On utilise alors les fonctions inserer et rechercher déjà programmées pour les listes, listes triées ou arbres selon.
Voici une implémentation rapide en Pascal :
type
Table_de_hachage=array [0..t-1] of
Liste_d_elements;
Var
Table:Table_de_hachage;
procedure insertion_table(e:Element);
begin
Table[hash(e.cle)]=insertion_liste(e,
Table[hash(e.cle)]);
end;
function recherche_table(c:Cle):Liste_d_element;
begin
return recherche_liste(c,table[hash(c)]);
end;
Exemple 5.1.3.3 hachage avec chaînage séparé (Pascal)
Dans ces méthodes, le choix de la taille T influe directement sur le nombre de collisions. Pour une plus grande efficacité, il suffit de sacrifier de la place mémoire en prenant un tableau plus grand.
Dans le cas où l’on peut estimer une borne supérieure au nombre d’objets à stocker et où la place n’est pas cruciale, voici une méthode facile à implanter : le « linear probing ».
Les inconvénients de cette méthode sont donc le gaspillage de la place (la table doit être remplie à 40% au maximum pour être efficace) et le manque de souplesse (si on dépasse cette taille, le programme devient de moins en moins efficace et ne fonctionne carrément pas en cas de dépassement de taille).
t_element table[T];
static t_element inoccupe=(t_element)0;
void insertion(t_element e) {
int i=hash(e->cle);
while(table[i]!=inoccupe) {
i=(i+1)%T;
}
table[i]=e;
}
t_element recherche(t_cle c) {
int i=hash(c);
while(table[i]!=innocupe &&
!equal(table[i]->cle,c)) {
i=(i+1)%T;
}
return table[i];
}
Exemple 5.1.3.4 linear probing (C)
Cette méthode présente aussi le désavantage de ne pas permettre facilement la suppression d’un élément de la table. En effet, lorsqu’une série de collisions a eu lieu autour d’un indice, il y a portion du tableau où toutes les cases contiguës sont occupées. Si on venait à en ôter une, il faudrait reconstruire toute la portion en question pour éviter à la table de perdre son intégrité.
Je propose une méthode beaucoup plus lourde mais qui permet de traiter le cas général : on a besoin de traiter une quantité inconnue de données qui peuvent arriver à n’importe quel instant.

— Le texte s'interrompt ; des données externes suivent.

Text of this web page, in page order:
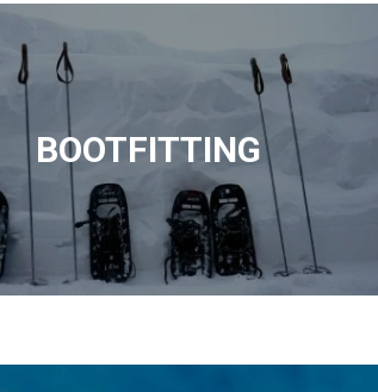
BOOTFITTING
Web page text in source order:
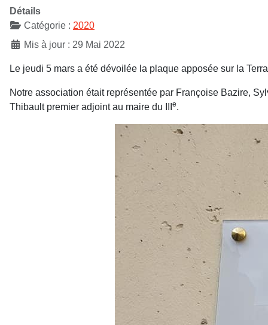
Détails
Catégorie : 2020
Mis à jour : 29 Mai 2022
Le jeudi 5 mars a été dévoilée la plaque apposée sur la
Notre association était représentée par Françoise Bazire,
Thibault premier adjoint au maire du III
e.
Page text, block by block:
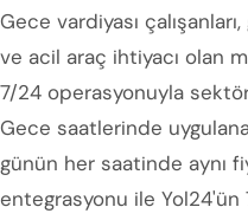
Gece vardiyası
ve acil araç ihtiyacı olan
7/24 operasyonuyla
Gece saatlerinde
günün her saatinde aynı
entegrasyonu ile
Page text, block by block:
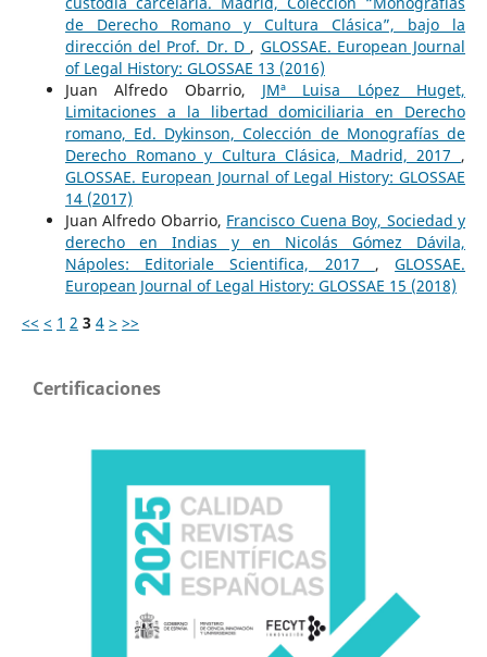
de Derecho Romano y Cultura Clásica”, bajo la
dirección del Prof. Dr. D , GLOSSAE. European Journal
of Legal History: GLOSSAE 13 (2016)
Juan Alfredo Obarrio, JMª Luisa López Huget,
Limitaciones a la libertad domiciliaria en Derecho
romano, Ed. Dykinson, Colección de Monografías de
Derecho Romano y Cultura Clásica, Madrid, 2017 ,
GLOSSAE. European Journal of Legal History: GLOSSAE
14 (2017)
Juan Alfredo Obarrio, Francisco Cuena Boy, Sociedad y
derecho en Indias y en Nicolás Gómez Dávila,
Nápoles: Editoriale Scientifica, 2017 ,GLOSSAE.
European Journal of Legal History: GLOSSAE 15 (2018)
<< < 1 2 3 4 > >>
Certificaciones
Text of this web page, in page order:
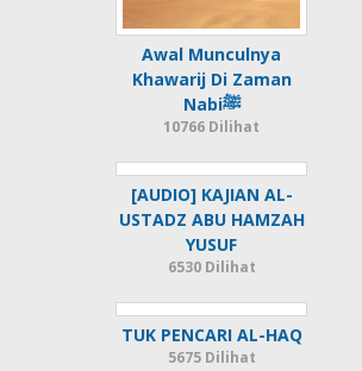
Awal Munculnya
Khawarij Di Zaman
Nabiﷺ
10766 Dilihat
[AUDIO] KAJIAN AL-
USTADZ ABU HAMZAH
YUSUF
6530 Dilihat
TUK PENCARI AL-HAQ
5675 Dilihat
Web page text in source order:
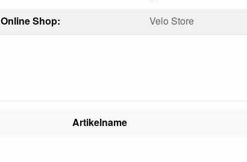
Online Shop:
Velo Store
Artikelname

Nous allons allouer dynamiquement des tables de taille croissante : au départ, nous stockons nos éléments dans un tableau de taille 11 par exemple. Dès la première collision, nous allouons un nouveau tableau de taille 101. Tous les éléments entrant en collision au premier niveau sont donc transférés au niveau 2. De même, si un élément est en collision au niveau 1, puis de nouveau en collision au niveau 2, nous allouerons une nouvelle table au niveau 3 de taille 100158.
De même pour la recherche, tant que l’on n’a pas trouvé l’élément ou une place inoccupée ou la dernière table (signes du fait que l’élément n’est pas dans la table), on cherche au niveau suivant.
Sachez que cela n’est nécessaire ni en Lelisp, ni en Java.
La fonction de hachage doit alors intégrer la notion de taille variable :
int hash(char*cle,int taille) {
int res=0,i;
for(i=0;cle[i];i++) {
res=(res*256 + cle[i])%taille;
}
return res;
}
Exemple 5.1.3.5 fonction de hachage variable (C)
Pour la suite de l’implémentation, nous utiliserons le type Liste avec, comme éléments, des tables.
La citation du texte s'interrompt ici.